### WORKING DATA
┌──
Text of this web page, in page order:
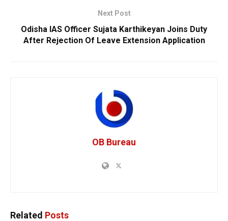
Next Post
Odisha IAS Officer Sujata Karthikeyan Joins Duty
After Rejection Of Leave Extension Application
OB Bureau
Related Posts
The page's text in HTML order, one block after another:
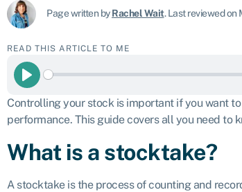
Page written byRachel Wait.Last reviewed on
READ THIS ARTICLE TO ME
Play
Controlling your stock is important if you want
performance. This guide covers all you need to
What is a stocktake?
A stocktake is the process of counting and
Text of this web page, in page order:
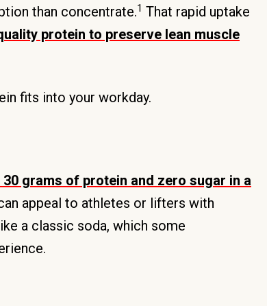
than concentrate.1 That rapid uptake
protein to preserve lean muscle
fits into your workday.
grams of protein and zero sugar in a
appeal to athletes or lifters with
a classic soda, which some
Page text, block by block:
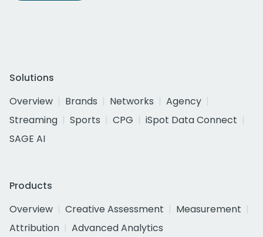
Solutions
Overview
Brands Networks
Agency
Streaming
Sports CPG
iSpot Data Connect
SAGE AI
Products
Overview
Creative Assessment
Measurement
Attribution
Advanced Analytics
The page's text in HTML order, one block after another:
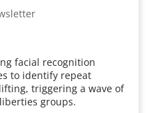
facial recognition
to identify repeat
triggering a wave of
groups.
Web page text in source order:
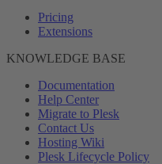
└──
### EXERCISE GOAL
For this exercise, retype the listing above word for word and omit the pictures.

### SOLUTION FOR THIS TASK
Text of this web page, in page order:
Next Post
Odisha IAS Officer Sujata Karthikeyan Joins Duty
After Rejection Of Leave Extension Application
OB Bureau
Related Posts
The page's text in HTML order, one block after another:
Page written byRachel Wait.Last reviewed on
READ THIS ARTICLE TO ME
Play
Controlling your stock is important if you want
performance. This guide covers all you need to
What is a stocktake?
A stocktake is the process of counting and
Text of this web page, in page order:
than concentrate.1 That rapid uptake
protein to preserve lean muscle
fits into your workday.
grams of protein and zero sugar in a
appeal to athletes or lifters with
a classic soda, which some
Page text, block by block:
Solutions
Overview
Brands Networks
Agency
Streaming
Sports CPG
iSpot Data Connect
SAGE AI
Products
Overview
Creative Assessment
Measurement
Attribution
Advanced Analytics
The page's text in HTML order, one block after another:
facial recognition
to identify repeat
triggering a wave of
groups.
Web page text in source order:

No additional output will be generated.